PROBLEM TO SOLVE: Would you return each entry exactly as written, omitting any pictures?

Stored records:
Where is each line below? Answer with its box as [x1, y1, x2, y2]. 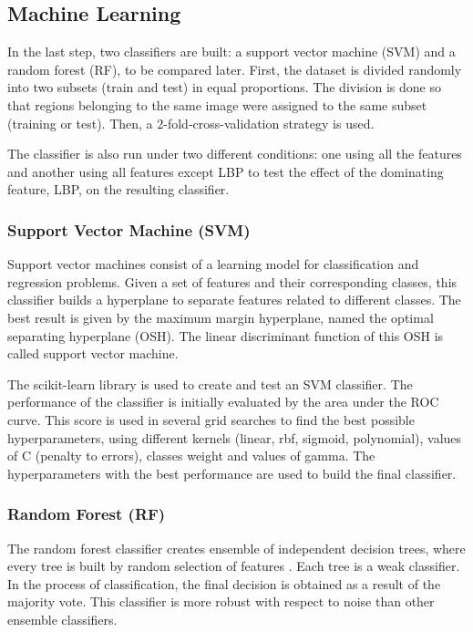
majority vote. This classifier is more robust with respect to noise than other [7, 592, 435, 611]
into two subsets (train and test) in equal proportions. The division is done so [7, 78, 441, 97]
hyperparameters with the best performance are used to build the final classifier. [7, 463, 457, 482]
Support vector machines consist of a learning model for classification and [7, 254, 419, 274]
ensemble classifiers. [7, 609, 118, 628]
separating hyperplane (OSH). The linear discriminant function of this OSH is [7, 326, 444, 345]
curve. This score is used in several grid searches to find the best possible [7, 409, 415, 429]
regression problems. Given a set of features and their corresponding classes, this [7, 272, 458, 291]
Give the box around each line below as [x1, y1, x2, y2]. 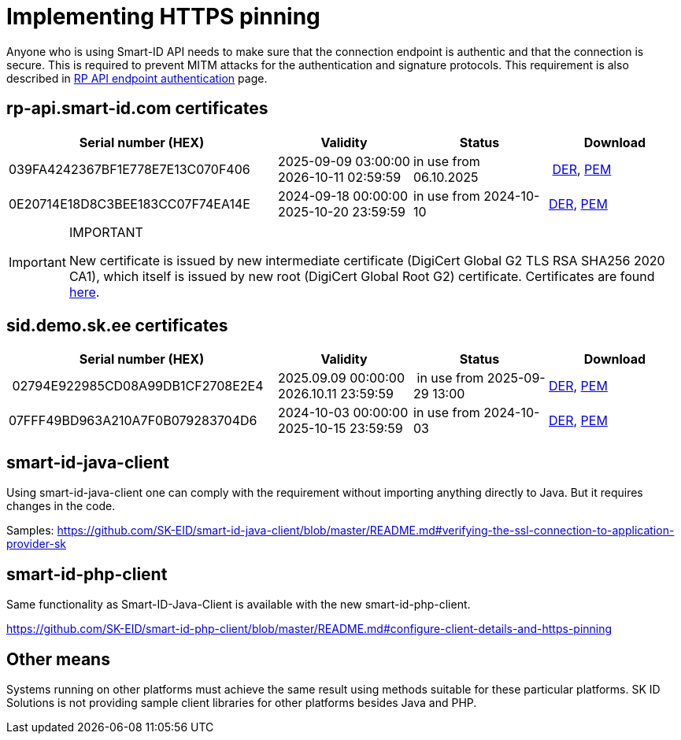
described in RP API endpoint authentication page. [6, 71, 268, 85]
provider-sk [6, 537, 66, 551]
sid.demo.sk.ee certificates [6, 316, 228, 336]
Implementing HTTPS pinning [6, 3, 320, 30]
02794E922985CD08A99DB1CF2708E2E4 [12, 378, 264, 394]
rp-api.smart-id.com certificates [6, 98, 268, 119]
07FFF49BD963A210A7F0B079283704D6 [9, 413, 257, 429]
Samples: [6, 524, 54, 538]
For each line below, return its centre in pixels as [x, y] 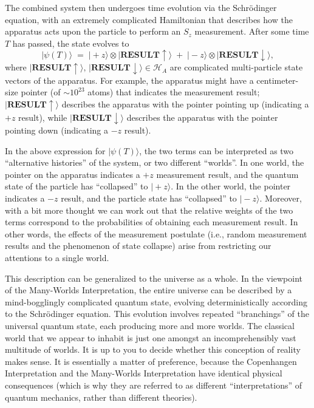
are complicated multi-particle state [236, 67]
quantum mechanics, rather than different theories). [101, 397]
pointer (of [41, 92]
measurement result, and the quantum [227, 174]
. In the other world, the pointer [231, 186]
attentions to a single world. [57, 257]
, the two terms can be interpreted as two [217, 150]
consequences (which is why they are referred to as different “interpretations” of [154, 385]
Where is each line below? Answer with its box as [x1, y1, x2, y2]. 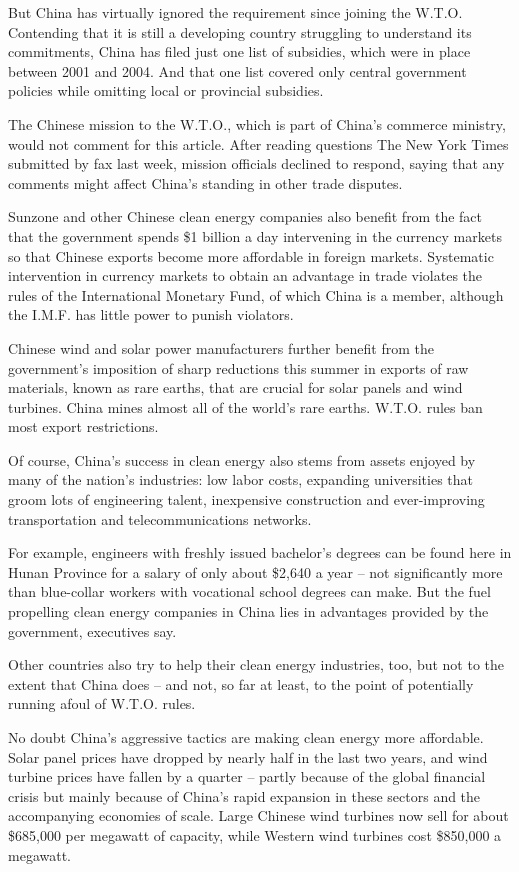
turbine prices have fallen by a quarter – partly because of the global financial [8, 766, 486, 787]
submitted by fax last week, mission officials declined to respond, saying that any [8, 153, 505, 174]
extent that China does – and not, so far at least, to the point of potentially [8, 673, 474, 694]
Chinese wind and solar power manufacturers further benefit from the [8, 337, 434, 358]
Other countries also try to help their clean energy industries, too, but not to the [8, 654, 505, 675]
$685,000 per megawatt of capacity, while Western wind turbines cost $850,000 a [8, 824, 502, 845]
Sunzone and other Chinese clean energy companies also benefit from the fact [8, 206, 482, 227]
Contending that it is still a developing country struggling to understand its [8, 21, 472, 42]

THE ANSWER:
Where is each line below? Answer with its box as [x1, y1, x2, y2]. 
majority vote. This classifier is more robust with respect to noise than other [7, 592, 435, 611]
into two subsets (train and test) in equal proportions. The division is done so [7, 78, 441, 97]
hyperparameters with the best performance are used to build the final classifier. [7, 463, 457, 482]
Support vector machines consist of a learning model for classification and [7, 254, 419, 274]
ensemble classifiers. [7, 609, 118, 628]
separating hyperplane (OSH). The linear discriminant function of this OSH is [7, 326, 444, 345]
curve. This score is used in several grid searches to find the best possible [7, 409, 415, 429]
regression problems. Given a set of features and their corresponding classes, this [7, 272, 458, 291]
Give the box around each line below as [x1, y1, x2, y2]. 
described in RP API endpoint authentication page. [6, 71, 268, 85]
provider-sk [6, 537, 66, 551]
sid.demo.sk.ee certificates [6, 316, 228, 336]
Implementing HTTPS pinning [6, 3, 320, 30]
02794E922985CD08A99DB1CF2708E2E4 [12, 378, 264, 394]
rp-api.smart-id.com certificates [6, 98, 268, 119]
07FFF49BD963A210A7F0B079283704D6 [9, 413, 257, 429]
Samples: [6, 524, 54, 538]
For each line below, return its centre in pixels as [x, y] 
are complicated multi-particle state [236, 67]
quantum mechanics, rather than different theories). [101, 397]
pointer (of [41, 92]
measurement result, and the quantum [227, 174]
. In the other world, the pointer [231, 186]
attentions to a single world. [57, 257]
, the two terms can be interpreted as two [217, 150]
consequences (which is why they are referred to as different “interpretations” of [154, 385]
Where is each line below? Answer with its box as [x1, y1, x2, y2]. 
turbine prices have fallen by a quarter – partly because of the global financial [8, 766, 486, 787]
submitted by fax last week, mission officials declined to respond, saying that any [8, 153, 505, 174]
extent that China does – and not, so far at least, to the point of potentially [8, 673, 474, 694]
Chinese wind and solar power manufacturers further benefit from the [8, 337, 434, 358]
Other countries also try to help their clean energy industries, too, but not to the [8, 654, 505, 675]
$685,000 per megawatt of capacity, while Western wind turbines cost $850,000 a [8, 824, 502, 845]
Sunzone and other Chinese clean energy companies also benefit from the fact [8, 206, 482, 227]
Contending that it is still a developing country struggling to understand its [8, 21, 472, 42]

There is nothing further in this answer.